Federico Turco1 and Johannes Slotboom1
1Institute for Diagnostic and Interventional Neuroradiology, Support Center for Advanced Neuroimaging (SCAN), University of Bern, Bern, Switzerland

Keywords: Data Processing, Data Processing, Optimization, Torch, Auto-differentiation.

Motivation: Addressing the time constraints in Magnetic Resonance Spectroscopy (MRS) metabolite quantification, TensorFit aims to overcome processing delays hindering clinical use.

Goal(s): TensorFit seeks to accelerate MRS analysis with a strong focus in time efficiency, using GPU acceleration, and modeling capabilities within the Torch framework.

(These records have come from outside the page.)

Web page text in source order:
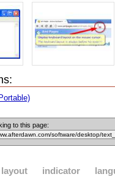
to this page:
layout indicator
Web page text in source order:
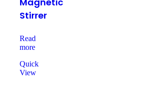
Stirrer
Read
more
Quick
View
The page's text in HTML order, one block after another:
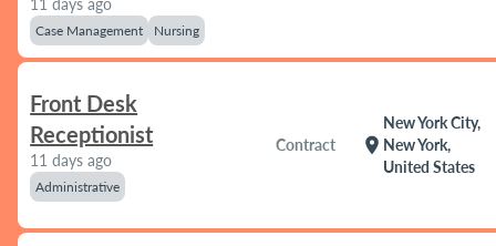
11 days ago
Case Management Nursing
Front Desk
Receptionist
11 days ago
Administrative
Contract location_on
New York City,
New York,
United States
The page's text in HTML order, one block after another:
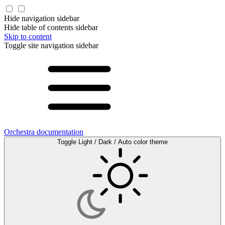
Hide navigation sidebar
Hide table of contents sidebar
Skip to content
Toggle site navigation sidebar
Orchestra documentation
Toggle Light / Dark / Auto color theme
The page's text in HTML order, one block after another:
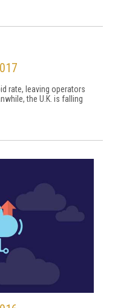
rate, leaving operators
the U.K. is falling
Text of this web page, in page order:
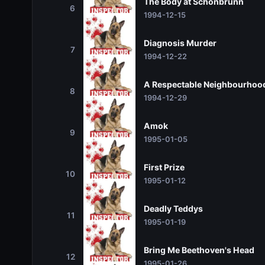
6
1994-12-15
7
Diagnosis Murder
1994-12-22
8
A Respectable
1994-12-29
9
Amok
1995-01-05
10
First Prize
1995-01-12
11
Deadly Teddys
1995-01-19
12
Bring Me Beethoven's Head

Approach: Implemented in Python, employs Torch for efficient forward- and back-propagation, allowing rapid quantification of large datasets. It supports GPU  usage, and integration with SpectrIm-QMRS for clinical practices.

Results: TensorFit achieves speed-ups surpassing existing methods by up to 200x on GPU and 17x on CPU, making it a powerful tool for metabolite quantification in EPSI data.

Impact: TensorFit speed-up MRS metabolite quantification in clinical practices, enabling ultra-fast analysis. This tool could lead to enhance the use of high-resolution MRS adquisition for both research and clinical practices.